Sur les conclusions à fin d'injonction :

4. Il y a lieu, d'enjoindre au préfet de la Seine-Saint-Denis, ou au préfet territorialement compétent, de délivrer à M. A un titre de séjour, dans le délai de deux mois à compter de la notification du présent jugement. Il n'y a en revanche pas lieu d'assortir cette injonction d'une astreinte.

Sur les frais liés au litige :

5. Il y a lieu, dans les circonstances de l'espèce, de mettre à la charge de l'Etat, partie perdante dans la présente instance, le versement au conseil de M. A de la somme de 1 000 euros au titre de l'article L. 761-1 du code de justice administrative et de l'article 37 de la loi du 10 juillet 1991, sous réserve qu'elle renonce à percevoir le bénéfice de la part contributive de l'Etat.

DECIDE :

Article 1er : L'arrêté du 25 novembre 2022 du préfet de la Seine-Saint-Denis est annulé.

Article 2 : Il est enjoint au préfet de la Seine-Saint-Denis, ou au préfet territorialement compétent, de délivrer à M. A un titre de séjour dans le délai de deux mois à compter de la notification du présent jugement.
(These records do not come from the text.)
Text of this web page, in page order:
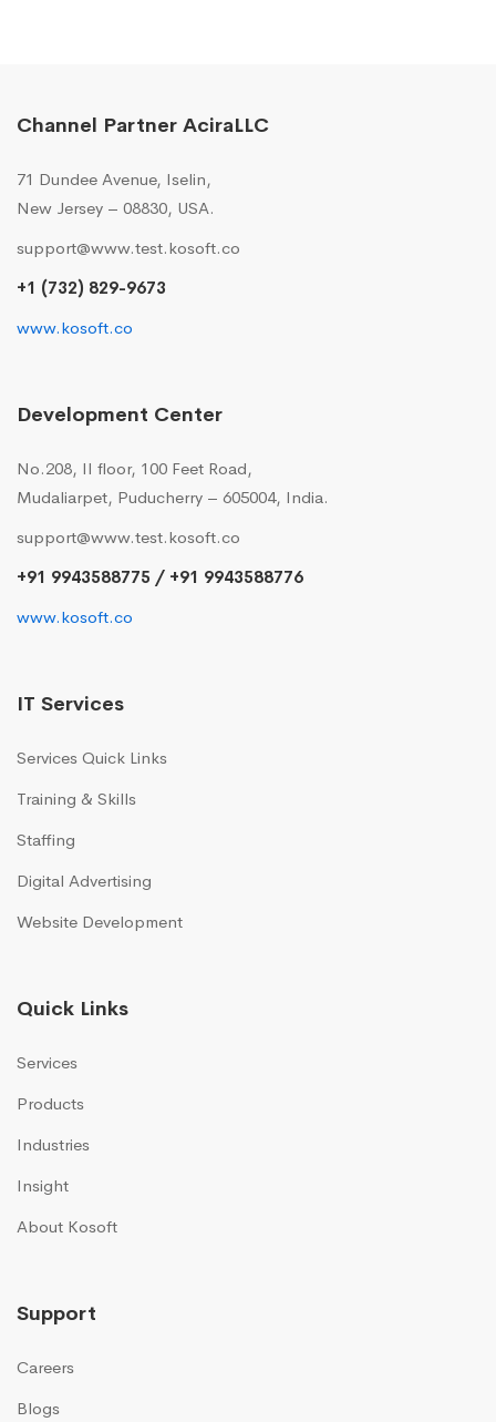
Channel Partner AciraLLC
71 Dundee Avenue, Iselin,
New Jersey – 08830, USA.
support@www.test.kosoft.co
+1 (732) 829-9673
www.kosoft.co
Development Center
No.208, II floor, 100 Feet Road,
Mudaliarpet, Puducherry – 605004, India.
support@www.test.kosoft.co
+91 9943588775 / +91 9943588776
www.kosoft.co
IT Services
Services Quick Links
Training & Skills
Staffing
Digital Advertising
Website Development
Quick Links
Services
Products
Industries
Insight
About Kosoft
Support
Careers
Blogs

Article 3 : L'Etat versera la somme de 1 000 (mille) euros à au conseil de M. A de la somme de 1 000 euros au titre de l'article L. 761-1 du code de justice administrative et de l'article 37 de la loi du 10 juillet 1991, sous réserve qu'elle renonce à percevoir le bénéfice de la part contributive de l'Etat.
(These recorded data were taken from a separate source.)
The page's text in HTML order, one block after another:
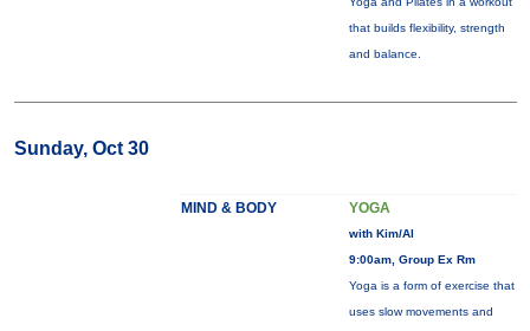
that builds flexibility, strength
and balance.
Sunday, Oct 30
MIND & BODY YOGA
with Kim/Al
9:00am, Group Ex Rm
Yoga is a form of exercise that
uses slow movements and
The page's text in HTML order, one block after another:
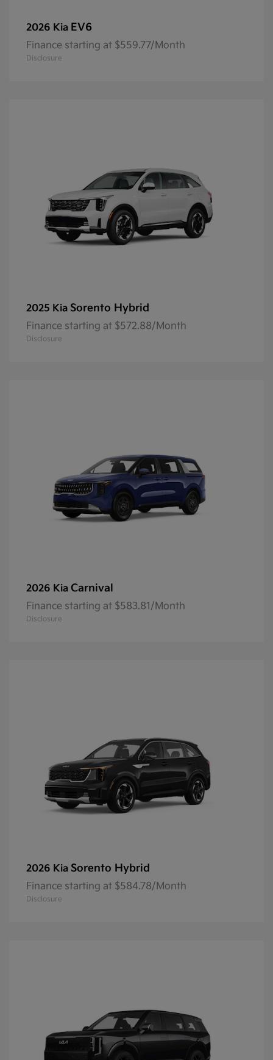
2026 Kia EV6
Finance starting at $559.77/Month
Disclosure
2025 Kia Sorento Hybrid
Finance starting at $572.88/Month
Disclosure
2026 Kia Carnival
Finance starting at $583.81/Month
Disclosure
2026 Kia Sorento Hybrid
Finance starting at $584.78/Month
Disclosure
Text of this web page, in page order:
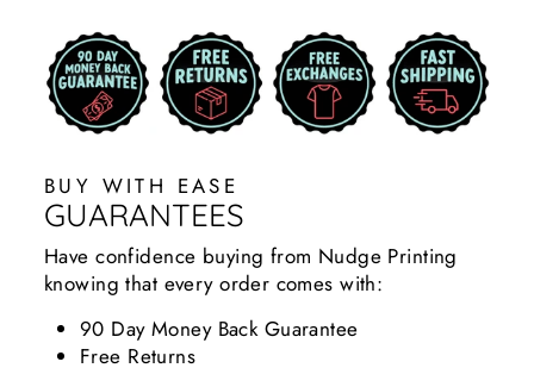
BUY WITH EASE
GUARANTEES
Have confidence buying from Nudge Printing
knowing that every order comes with:
90 Day Money Back Guarantee
Free Returns
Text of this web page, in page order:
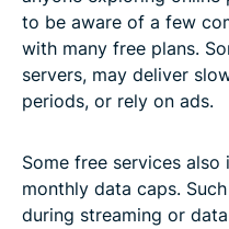
to be aware of a few
with many free plans.
servers, may deliver
periods, or rely on ads.
Some free services
monthly data caps.
during streaming or

Article 4 : Le surplus des conclusions est rejeté.

Article 5 : Le présent jugement sera notifié à M. B A, au préfet de la Seine-Saint-Denis et à Me Philippon.

Copie en sera délivrée à l'Office français de l'immigration et de l'intégration.

Délibéré après l'audience du 16 octobre 2023, à laquelle siégeaient :

M. Myara, président-rapporteur,

M. Laforêt, premier conseiller,

Mme Hardy, conseillère.

Rendu public par mise à disposition au greffe le 6 novembre 2023.

Le président-rapporteur,

A. Myara

Le premier assesseur,

E. Laforêt La greffière,

I. Dad

La République mande et ordonne au préfet de la Seine-Saint-Denis en ce qui le concerne et à tous commissaires de justice à ce requis en ce qui concerne les voies de droit commun, contre les parties privées, de pourvoir à l'exécution de la présente décision.